Cain und Abel со всеми своими решениями и находками выглядит образцом наивного искусства, где архетипы библейского предания пропущены через приемы культуры XXI века. Как бы то ни было, спектакль действительно позволяет увидеть непростые темы и их трагическое разрешение. Довольно долго стоит Каин над телом поверженного брата, пока саднящий ужас не начинает пробирать сознание и вести к осознанию… Хотя, композиция почти кольцевая – как и в начале, братья располагаются друг против друга, мизансцена повторяется, история воспроизводится. А жаль, хотелось, чтобы эти Каин и Авель стали последними жертвами зависти и насилия на земле.

Спектакль прошел при поддержке генерального консульства Италии в Санкт-Петербурге и Итальянского института культуры в Санкт-Петербурге.

Наш дневник идет не только по горячим следам показов. Мы рады представить еще один взгляд в специальной подрубрике. Поэт и перформер Яна Лебедева рассказывает о спектакле ZigZag компании étantdonné из Руана (Франция).

Отражения/Reflections

Считаю просто жизненно необходимым сделать маленький (ну, не совсем маленький) комментарий о том, как надо и как не надо смотреть и воспринимать театр движения.

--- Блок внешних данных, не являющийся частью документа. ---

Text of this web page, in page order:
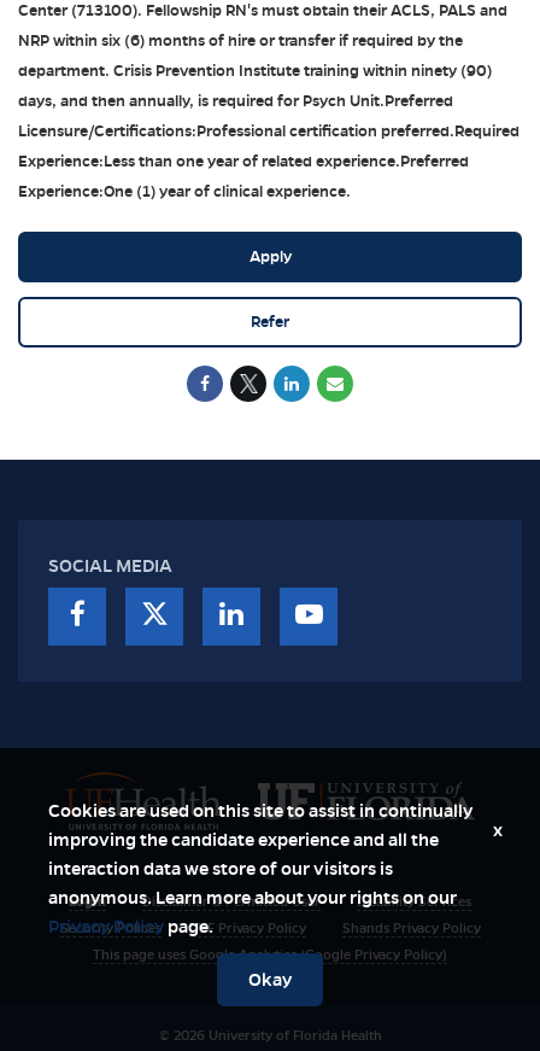
Center (713100). Fellowship RN's must obtain their ACLS, PALS and
NRP within six (6) months of hire or transfer if required by the
department. Crisis Prevention Institute training within ninety (90)
days, and then annually, is required for Psych Unit.Preferred
Licensure/Certifications:Professional certification preferred.Required
Experience:Less than one year of related experience.Preferred
Experience:One (1) year of clinical experience.
Apply
Refer
SOCIAL MEDIA
Login Disclaimer & Permitted User
Disability Services
Security Polices
UF Privacy Policy
Shands Privacy Policy
This page uses Google Analytics (Google Privacy Policy)
© 2026 University of Florida Health
Cookies are used on this site to assist in continually
improving the candidate experience and all the
interaction data we store of our visitors is
anonymous. Learn more about your rights on our
Privacy Policy page.
Okay
x
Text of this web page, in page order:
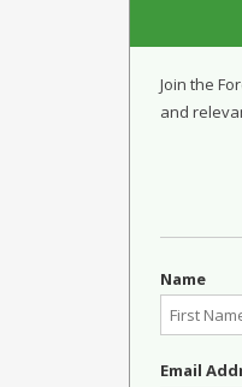
Join the
and
Name
Email
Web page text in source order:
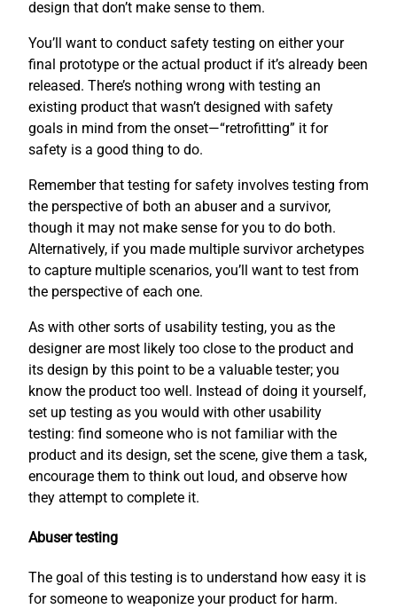
design that don’t make sense to them.
You’ll want to conduct safety testing on either your
final prototype or the actual product if it’s already been
released. There’s nothing wrong with testing an
existing product that wasn’t designed with safety
goals in mind from the onset—“retrofitting” it for
safety is a good thing to do.
Remember that testing for safety involves testing from
the perspective of both an abuser and a survivor,
though it may not make sense for you to do both.
Alternatively, if you made multiple survivor archetypes
to capture multiple scenarios, you’ll want to test from
the perspective of each one.
As with other sorts of usability testing, you as the
designer are most likely too close to the product and
its design by this point to be a valuable tester; you
know the product too well. Instead of doing it yourself,
set up testing as you would with other usability
testing: find someone who is not familiar with the
product and its design, set the scene, give them a task,
encourage them to think out loud, and observe how
they attempt to complete it.
Abuser testing
The goal of this testing is to understand how easy it is
for someone to weaponize your product for harm.
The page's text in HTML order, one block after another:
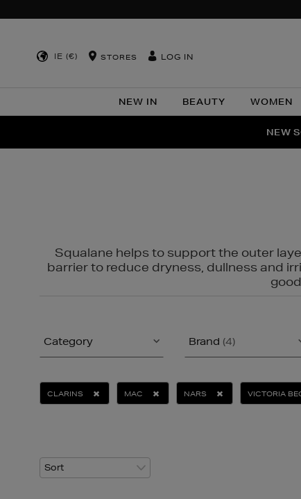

Разговаривать об искусстве танца человеческим языком для меня – это подчеркивать его, языка, бедность и недостаточность. Тело как инструмент воздействует напрямую, ловко обходя рациональное, вербальное, именно поэтому важнее всего при просмотре не пытаться объяснить, не включать внутренние субтитры, поясняющие картинку, сюжет. И вот тогда ты чист, пуст, а человеческое тело дышит, двигается прямо перед тобой, и ведь как это удивительно – ты смеешься, плачешь, удивляешься, боишься, испытываешь – всё понимаешь без подсказок, и лучше бы было избежать утонченных разговоров после, во время которых непременно окажется, что что-то недопонял, недоосознал, недовербализировал. И не надо, не надо. Как бы получше сказать, пластические спектакли в моем представлении чувствуются животом, шкурой. В документальном фильме Вима Вендерса звучат такие слова Пины Бауш: «Безусловно, бывают ситуации, которые лишают вас дара речи. Вы не можете ясно выразить свои чувства. Слова не способны ни на что другое, кроме как предвосхищать то, что они не в состоянии выразить. Думаю, именно тогда на помощь и приходит танец». И я об этом.

Развивая эту мысль, можно понять, почему детям, вероятно, проще и интереснее смотреть постановки с движением – им не приходится пробираться сквозь тернии уже увиденных и услышанных историй, не надо тайком опускать глаза в либретто или судорожно искать слова, чтобы потом рассказать друзьям. Спектакль ZigZag по задумке постановщика – детский, игрался и играется для детей, но тут стоит оговориться, «всех возрастов». Сначала в мою мятущуюся душу закралось сомнение – понял бы ребенок, осознал бы, прочувствовал бы? И потом пришло осознание, что да, и еще в большем объёме, чем я.

История без начала и без конца, без кульминации. Она будто иллюстрирует базовую восточную концепцию о том, что жизнь – это путешествие, а не цель, и постановка получилась путешествием, где есть место юмору, легкой грусти, ностальгии и усталости. И все эти грани – в руках, а точнее, в ногах Эмили Мезьер.

Не могу не отметить её мягкий, сконцентрированный и лаконичный язык движения. Всё как-то по-хорошему аккуратно, без надрывов и изломов, но с тем, что в танце называется «наполненность». Это же подчеркивал визуальный и музыкальный ряд – ничего лишнего, много воздуха и свободы. Тягучая и земная лёгкость, лёгкость не птицы, но человека, спокойно и уверенно проходящего свой путь.

В интервью одного из постановщиков Жерома Феррона Алёне Штрейс (пресс-центр фестиваля), самые первые строки – три слова, которыми создатели спектакля описывают его, цитирую: «Путешествие. Поэзия (как искусство). Игра». Я, кажется, это увидела, рассмотрела, за что бесконечно благодарна.